Opinion
(September Term, 1889.)
Statute Limitations — Costs — New Promise — Administration.
1. A written acknowledgement, or new promise, certain in its terms, or which can be made certain, is sufficient to repel the operations of the statute of limitations, under section 172 of the Code.
2. When the court found as a fact that the defendant executor for eleven years resisted payment of the debts sued on, because he doubted the genuineness of the acknowledgement, or new promise, set up by plaintiff in reply to defendant's plea of statute of limitations. Held, that the defendant might have had an inspection of the paper containing such alleged promise, and there was an unreasonable delay of payment, and the defendant was liable for costs.
EXCEPTIONS to report of referee, heard by Shipp, J., at the July Term, 1889, of ALEXANDER.
The facts are stated in the opinion.
M. L. McCorkle, D. M. Furches, and F. L. Cline for plaintiff.
R. Z. Linney and E. B. Jones for defendant.
There are only two points taken by the defendant's exceptions.
First Exception. — Does the paper-writing of 5 September, 1876, have the effect of removing the statutory bar interposed by the defendant's answer against the plaintiff's right of recovery? The said writing is in the following words and figures, to wit:
"Samuel Reed, debtor to G. W. Long by book account for goods bought in 1859 up to the present date, amounting to two hundred and fifty dollars ($250) or upwards. I do this day acknowledge the debt and will pay the same. This 5 September, 1876.
"SAMUEL (his X mark) REED. "Witness: W. W. DOWNS."
(409) We think the new promise is sufficient. It is in writing, as required by the Code, sec. 172. It refers to a book account for goods bought from 1859 to date, amounting to $250 or upwards. This is sufficiently certain by aid of the maxim "id certum, quod certum reddi potest." Smith v. Leeper, 32 N.C. 86. A mere vague declaration of an intention to pay an undefined amount, and without reference to anything that can make it certain, would not be sufficient, but an admission that "the parties are yet to account, and are willing to account and pay the balance then ascertained," would be. Peebles v. Mason, 13 N.C. 367. Faison v. Bowden, 76 N.C. 425, relied on by appellant, differs from this. In that case the promise was indefinite in amount and referred to nothing, either as to the nature of the debt, its consideration or the time when contracted, by which it could have been made definite and certain.
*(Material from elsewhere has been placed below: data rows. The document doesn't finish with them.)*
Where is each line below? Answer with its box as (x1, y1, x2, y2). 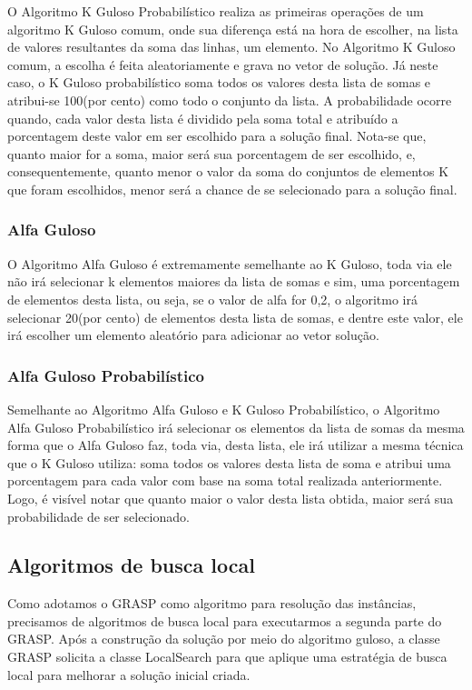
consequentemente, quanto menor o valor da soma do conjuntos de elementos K (7, 162, 449, 181)
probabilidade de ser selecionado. (7, 506, 190, 525)
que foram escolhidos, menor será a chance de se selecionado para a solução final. (7, 179, 457, 198)
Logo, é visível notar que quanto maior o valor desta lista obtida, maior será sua (7, 488, 454, 507)
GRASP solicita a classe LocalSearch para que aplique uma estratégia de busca (7, 647, 447, 666)
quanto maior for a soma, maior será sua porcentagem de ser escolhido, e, (7, 144, 416, 163)
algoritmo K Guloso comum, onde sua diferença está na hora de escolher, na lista (7, 19, 458, 38)
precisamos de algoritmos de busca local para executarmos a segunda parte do (7, 611, 442, 630)
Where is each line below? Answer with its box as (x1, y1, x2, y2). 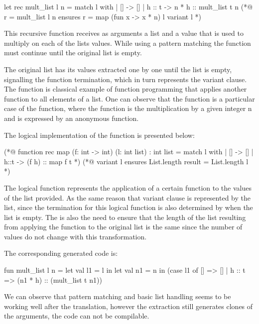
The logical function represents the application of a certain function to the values (4, 182, 252, 193)
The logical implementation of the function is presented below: (4, 129, 195, 140)
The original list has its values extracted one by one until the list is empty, (4, 64, 232, 74)
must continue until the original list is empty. (4, 47, 142, 58)
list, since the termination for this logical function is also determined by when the (4, 202, 253, 213)
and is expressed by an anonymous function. (4, 112, 139, 123)
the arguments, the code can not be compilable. (4, 311, 149, 321)
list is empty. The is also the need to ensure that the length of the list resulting (4, 212, 246, 222)
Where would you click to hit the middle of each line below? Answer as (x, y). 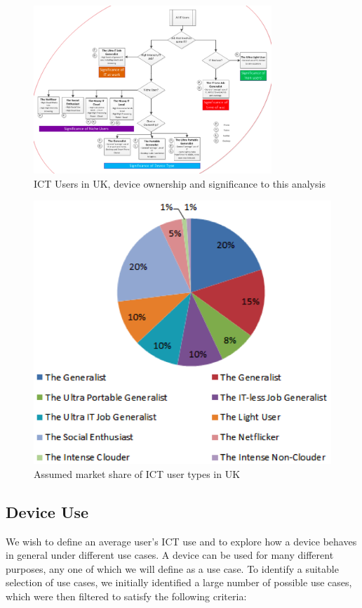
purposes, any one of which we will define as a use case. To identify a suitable (172, 568)
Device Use (47, 511)
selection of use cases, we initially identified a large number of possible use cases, (179, 582)
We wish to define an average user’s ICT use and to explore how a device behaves (181, 541)
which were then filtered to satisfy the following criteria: (126, 596)
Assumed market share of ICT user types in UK (137, 473)
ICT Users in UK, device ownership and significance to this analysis (180, 183)
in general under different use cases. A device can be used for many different (170, 555)
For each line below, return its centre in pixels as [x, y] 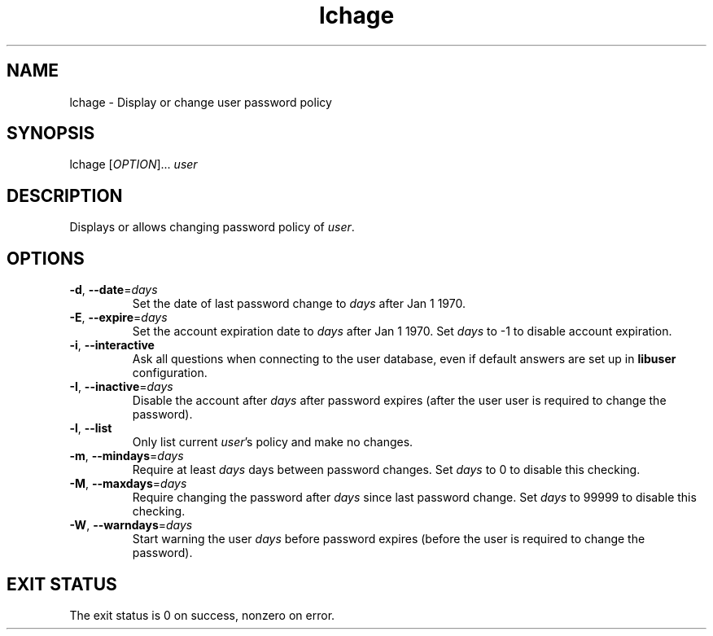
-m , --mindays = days [127, 456]
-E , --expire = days [118, 318]
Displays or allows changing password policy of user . [212, 227]
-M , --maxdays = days [128, 484]
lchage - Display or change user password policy [201, 102]
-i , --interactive [112, 345]
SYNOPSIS [51, 134]
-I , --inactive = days [121, 387]
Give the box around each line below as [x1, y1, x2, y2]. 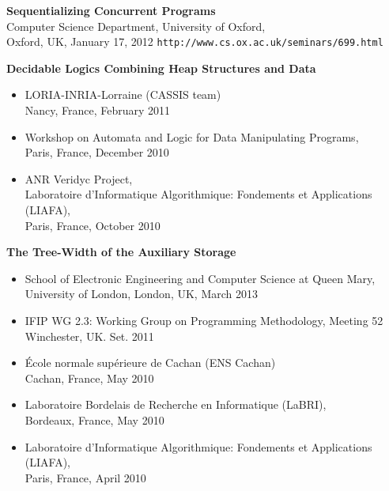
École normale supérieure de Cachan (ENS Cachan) [25, 354, 276, 371]
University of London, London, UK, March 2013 [25, 285, 258, 302]
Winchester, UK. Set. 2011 [25, 327, 154, 344]
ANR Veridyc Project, [25, 170, 133, 187]
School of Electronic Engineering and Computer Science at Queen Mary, [25, 270, 376, 286]
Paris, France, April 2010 [25, 469, 146, 485]
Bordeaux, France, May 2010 [25, 411, 164, 428]
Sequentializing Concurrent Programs [6, 2, 216, 18]
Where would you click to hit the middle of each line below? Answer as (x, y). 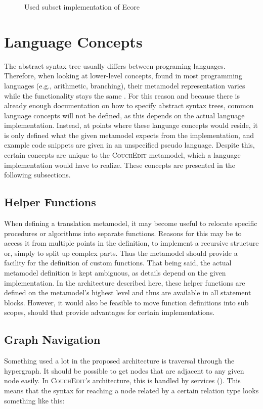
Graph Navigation (52, 339)
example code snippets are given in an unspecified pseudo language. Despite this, (129, 145)
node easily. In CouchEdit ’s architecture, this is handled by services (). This (122, 380)
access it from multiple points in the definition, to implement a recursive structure (131, 243)
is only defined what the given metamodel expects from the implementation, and (129, 135)
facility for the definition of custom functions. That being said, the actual (118, 263)
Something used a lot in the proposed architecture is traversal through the (119, 361)
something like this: (34, 400)
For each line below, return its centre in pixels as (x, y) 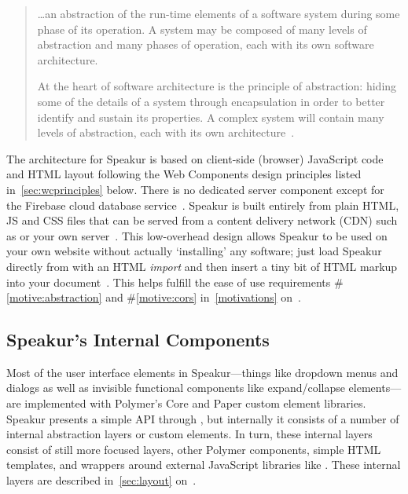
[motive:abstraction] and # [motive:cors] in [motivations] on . (154, 297)
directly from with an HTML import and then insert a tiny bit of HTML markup (202, 266)
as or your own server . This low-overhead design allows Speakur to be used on (197, 235)
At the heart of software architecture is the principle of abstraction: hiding (217, 86)
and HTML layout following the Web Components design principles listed (184, 174)
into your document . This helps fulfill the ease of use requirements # (175, 282)
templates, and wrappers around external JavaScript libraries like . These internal (204, 465)
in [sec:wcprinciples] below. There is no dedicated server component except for (195, 189)
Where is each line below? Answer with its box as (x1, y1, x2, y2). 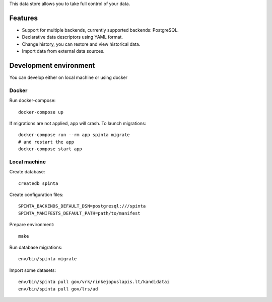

Second Exception. — The defendant objected to the judgment against him for costs. Suit was brought in 1877, and the cause has been in court ever since. The judge below find that "payment was unreasonably delayed," and adjudges that plaintiff recover costs. The finding of fact by the court below is not reviewable, but were it otherwise we see no cause to doubt the correctness of his Honor's ruling. The plaintiff at Spring Term, 1878, pleaded the new promise in reply to the defendant's answer, which set up the statute of limitations. The defendant knew that under the statute such new promise is required to be in writing. He could have procured an order for inspection of it if he doubted its genuineness. Code, sec. 578; McGibbony v. Mills, 35 N.C. 163; Justice v. Bank, 83 N.C. 8; McLeod v. Bullard, 84 N.C. 515. He did not do that, but for eleven years he has continued to resist payment. Surely this is unreasonable delay.
Affirmed.
Cited: S. c., 108 N.C. 281; Woodlief v. Bragg, ib., 573; Taylor v. Miller, 113 N.C. 343; Lee v. McKay, 118 N.C. 523; Shoe Store Co. v. Wiseman, 174 N.C. 718.